[Task]: Although the data below contains pictures, output only the lines between those holding "bis 2025 auf" and "to cancer. [54, 424]", inclusive, exactly and without those pictures.
---- Exercise input
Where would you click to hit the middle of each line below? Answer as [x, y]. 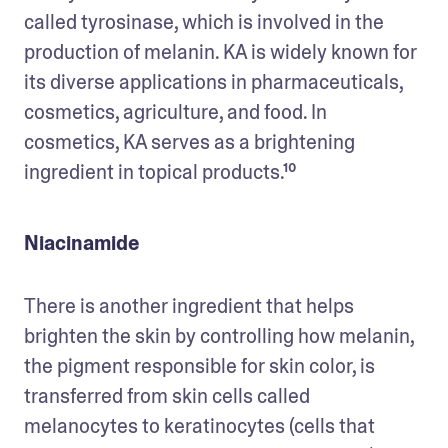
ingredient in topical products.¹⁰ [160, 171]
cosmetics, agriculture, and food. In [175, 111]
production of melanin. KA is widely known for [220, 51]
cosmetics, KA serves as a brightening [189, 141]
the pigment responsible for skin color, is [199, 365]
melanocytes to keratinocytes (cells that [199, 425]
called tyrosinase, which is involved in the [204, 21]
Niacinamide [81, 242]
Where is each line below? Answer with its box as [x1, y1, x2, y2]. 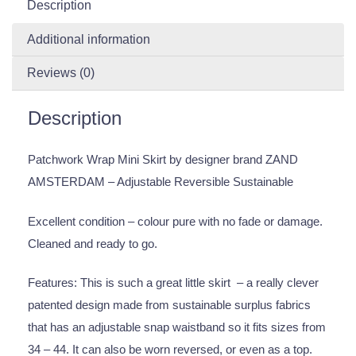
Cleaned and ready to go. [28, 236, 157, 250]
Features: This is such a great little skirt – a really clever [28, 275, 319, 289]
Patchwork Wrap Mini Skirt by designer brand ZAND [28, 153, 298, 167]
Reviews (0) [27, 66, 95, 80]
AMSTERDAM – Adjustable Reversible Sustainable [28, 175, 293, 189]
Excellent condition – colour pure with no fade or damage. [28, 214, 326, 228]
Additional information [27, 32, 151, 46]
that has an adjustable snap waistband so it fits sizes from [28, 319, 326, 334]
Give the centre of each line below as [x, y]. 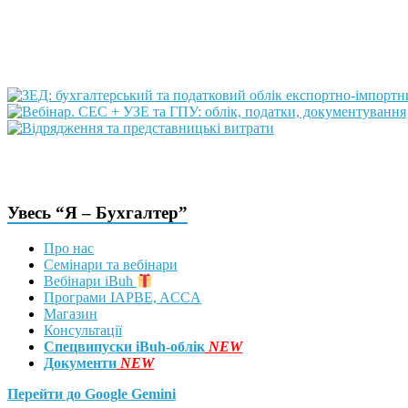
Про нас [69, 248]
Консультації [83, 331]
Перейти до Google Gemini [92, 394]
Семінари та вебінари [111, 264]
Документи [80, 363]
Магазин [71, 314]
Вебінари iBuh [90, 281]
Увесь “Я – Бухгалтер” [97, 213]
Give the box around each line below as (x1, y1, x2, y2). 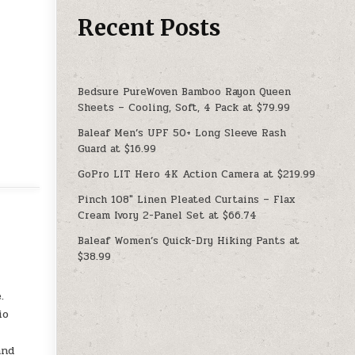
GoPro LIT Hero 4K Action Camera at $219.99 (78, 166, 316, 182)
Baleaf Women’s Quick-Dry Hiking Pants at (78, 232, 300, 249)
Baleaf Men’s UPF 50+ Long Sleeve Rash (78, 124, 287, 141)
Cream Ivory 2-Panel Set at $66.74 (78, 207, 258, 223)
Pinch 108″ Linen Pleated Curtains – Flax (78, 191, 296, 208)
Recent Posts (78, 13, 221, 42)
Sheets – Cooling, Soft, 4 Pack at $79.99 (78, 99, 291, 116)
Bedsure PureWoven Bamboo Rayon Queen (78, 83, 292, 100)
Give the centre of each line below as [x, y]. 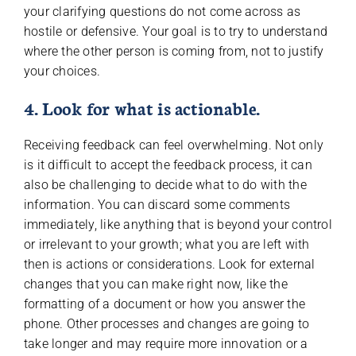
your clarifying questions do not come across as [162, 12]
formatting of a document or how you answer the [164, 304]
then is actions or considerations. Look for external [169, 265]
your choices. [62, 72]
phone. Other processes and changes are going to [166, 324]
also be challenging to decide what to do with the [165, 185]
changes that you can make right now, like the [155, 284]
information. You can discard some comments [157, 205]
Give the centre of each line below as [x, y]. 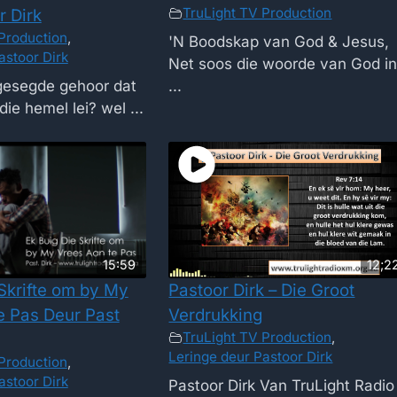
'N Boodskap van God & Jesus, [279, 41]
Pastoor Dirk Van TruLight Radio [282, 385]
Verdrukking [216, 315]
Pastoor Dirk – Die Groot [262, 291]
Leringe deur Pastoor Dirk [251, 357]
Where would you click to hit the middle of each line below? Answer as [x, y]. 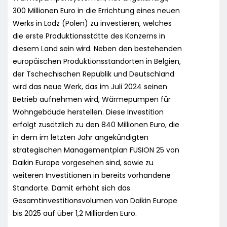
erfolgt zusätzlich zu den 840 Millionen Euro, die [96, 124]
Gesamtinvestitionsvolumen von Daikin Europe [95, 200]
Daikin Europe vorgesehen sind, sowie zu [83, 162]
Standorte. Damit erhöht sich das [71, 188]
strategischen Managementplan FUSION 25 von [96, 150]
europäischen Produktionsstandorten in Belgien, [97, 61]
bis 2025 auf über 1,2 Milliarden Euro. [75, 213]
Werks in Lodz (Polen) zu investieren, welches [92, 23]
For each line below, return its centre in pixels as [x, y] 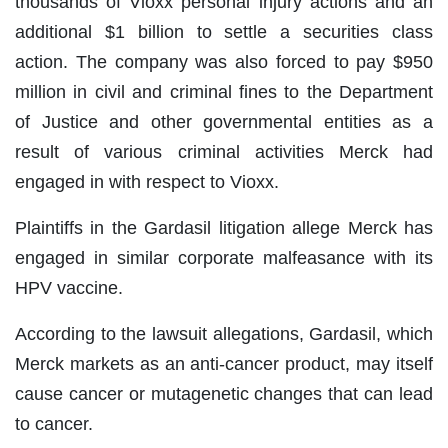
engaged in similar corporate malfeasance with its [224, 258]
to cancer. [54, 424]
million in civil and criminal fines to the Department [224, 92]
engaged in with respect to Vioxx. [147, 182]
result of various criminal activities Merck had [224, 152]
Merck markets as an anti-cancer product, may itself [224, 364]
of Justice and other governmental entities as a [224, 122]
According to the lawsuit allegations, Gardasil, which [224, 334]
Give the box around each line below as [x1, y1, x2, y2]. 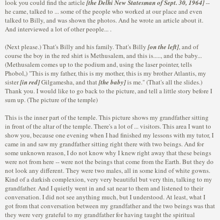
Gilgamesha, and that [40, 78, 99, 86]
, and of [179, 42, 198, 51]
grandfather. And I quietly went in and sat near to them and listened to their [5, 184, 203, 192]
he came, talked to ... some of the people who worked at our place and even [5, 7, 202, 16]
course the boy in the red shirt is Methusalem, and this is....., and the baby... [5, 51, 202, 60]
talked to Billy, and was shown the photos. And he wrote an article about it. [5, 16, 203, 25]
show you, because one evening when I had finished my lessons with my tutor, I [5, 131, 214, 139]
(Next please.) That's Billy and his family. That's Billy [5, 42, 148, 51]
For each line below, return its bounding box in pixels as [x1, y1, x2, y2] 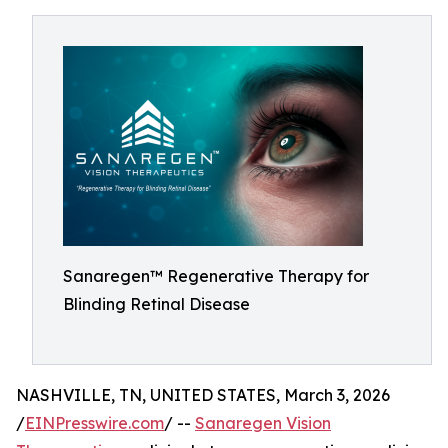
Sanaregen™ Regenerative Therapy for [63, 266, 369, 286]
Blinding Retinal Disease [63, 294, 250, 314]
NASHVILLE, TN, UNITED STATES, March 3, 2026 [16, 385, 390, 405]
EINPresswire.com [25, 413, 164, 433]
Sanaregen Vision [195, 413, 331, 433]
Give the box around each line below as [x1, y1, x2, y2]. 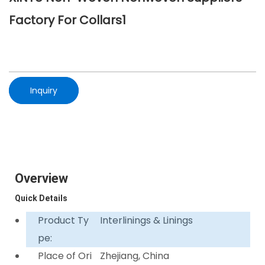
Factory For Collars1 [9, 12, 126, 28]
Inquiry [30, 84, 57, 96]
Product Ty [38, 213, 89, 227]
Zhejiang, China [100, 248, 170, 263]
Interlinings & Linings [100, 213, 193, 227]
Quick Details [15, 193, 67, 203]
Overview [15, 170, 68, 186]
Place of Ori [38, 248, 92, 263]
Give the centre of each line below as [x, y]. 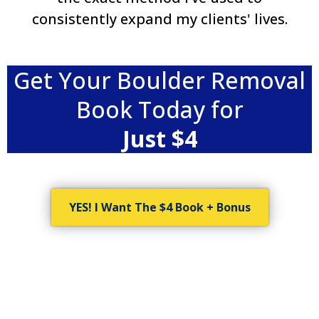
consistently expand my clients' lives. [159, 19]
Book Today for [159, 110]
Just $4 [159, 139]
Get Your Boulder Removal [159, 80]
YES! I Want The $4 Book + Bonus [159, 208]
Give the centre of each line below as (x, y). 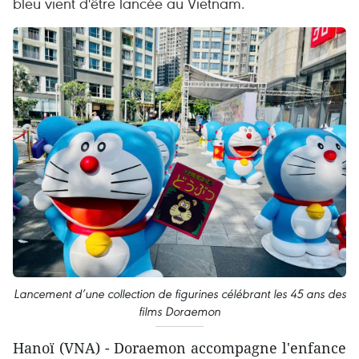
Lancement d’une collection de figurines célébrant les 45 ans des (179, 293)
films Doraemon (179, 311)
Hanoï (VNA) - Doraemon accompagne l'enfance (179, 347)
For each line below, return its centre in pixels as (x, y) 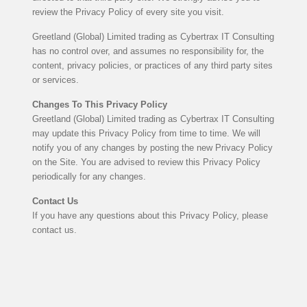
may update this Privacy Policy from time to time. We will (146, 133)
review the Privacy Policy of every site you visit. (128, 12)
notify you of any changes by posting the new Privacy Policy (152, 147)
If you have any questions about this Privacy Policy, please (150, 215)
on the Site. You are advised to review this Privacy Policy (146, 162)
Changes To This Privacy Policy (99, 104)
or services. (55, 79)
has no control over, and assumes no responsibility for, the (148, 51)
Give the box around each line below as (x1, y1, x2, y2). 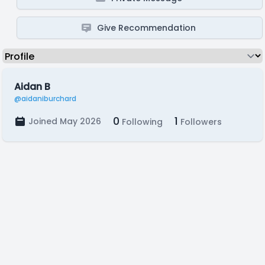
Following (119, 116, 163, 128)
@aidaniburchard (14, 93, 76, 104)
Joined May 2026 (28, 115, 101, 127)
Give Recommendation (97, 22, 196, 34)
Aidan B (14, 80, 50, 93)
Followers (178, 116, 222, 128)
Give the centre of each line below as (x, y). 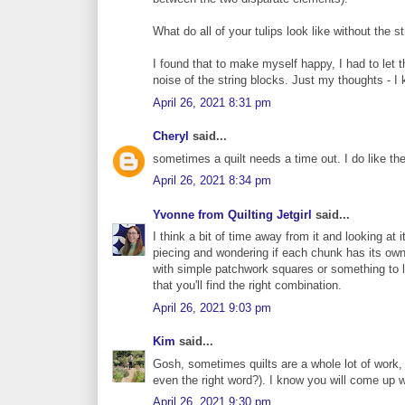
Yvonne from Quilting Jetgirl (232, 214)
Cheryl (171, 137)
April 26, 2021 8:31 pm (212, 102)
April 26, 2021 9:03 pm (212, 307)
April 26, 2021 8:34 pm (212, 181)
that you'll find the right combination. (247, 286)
--------
---- Exercise input
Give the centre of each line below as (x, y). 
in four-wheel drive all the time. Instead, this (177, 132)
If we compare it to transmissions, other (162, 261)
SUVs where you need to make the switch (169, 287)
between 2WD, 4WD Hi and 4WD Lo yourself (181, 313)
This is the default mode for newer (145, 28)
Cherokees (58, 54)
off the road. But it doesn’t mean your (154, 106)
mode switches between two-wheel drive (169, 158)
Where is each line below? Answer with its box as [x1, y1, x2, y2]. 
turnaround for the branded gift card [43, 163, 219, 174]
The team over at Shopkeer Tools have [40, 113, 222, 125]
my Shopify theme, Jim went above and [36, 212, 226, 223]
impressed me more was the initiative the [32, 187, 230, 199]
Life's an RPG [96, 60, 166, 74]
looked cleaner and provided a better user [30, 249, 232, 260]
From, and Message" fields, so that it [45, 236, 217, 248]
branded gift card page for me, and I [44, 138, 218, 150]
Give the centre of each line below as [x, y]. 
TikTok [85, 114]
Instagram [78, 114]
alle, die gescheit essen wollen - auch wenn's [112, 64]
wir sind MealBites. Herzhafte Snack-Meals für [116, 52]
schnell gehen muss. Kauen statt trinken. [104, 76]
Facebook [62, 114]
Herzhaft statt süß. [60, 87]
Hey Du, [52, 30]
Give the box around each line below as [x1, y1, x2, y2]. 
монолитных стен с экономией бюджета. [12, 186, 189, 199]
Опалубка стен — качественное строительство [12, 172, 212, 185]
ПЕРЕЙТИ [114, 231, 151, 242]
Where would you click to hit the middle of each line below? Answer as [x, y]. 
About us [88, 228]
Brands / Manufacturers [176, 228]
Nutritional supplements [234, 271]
--------
[Solution to this problem]:
bis 2025 auf über 1,2 Milliarden Euro. [75, 213]
Werks in Lodz (Polen) zu investieren, welches [92, 23]
For each line below, return its centre in pixels as [x, y] 
engaged in similar corporate malfeasance with its [224, 258]
to cancer. [54, 424]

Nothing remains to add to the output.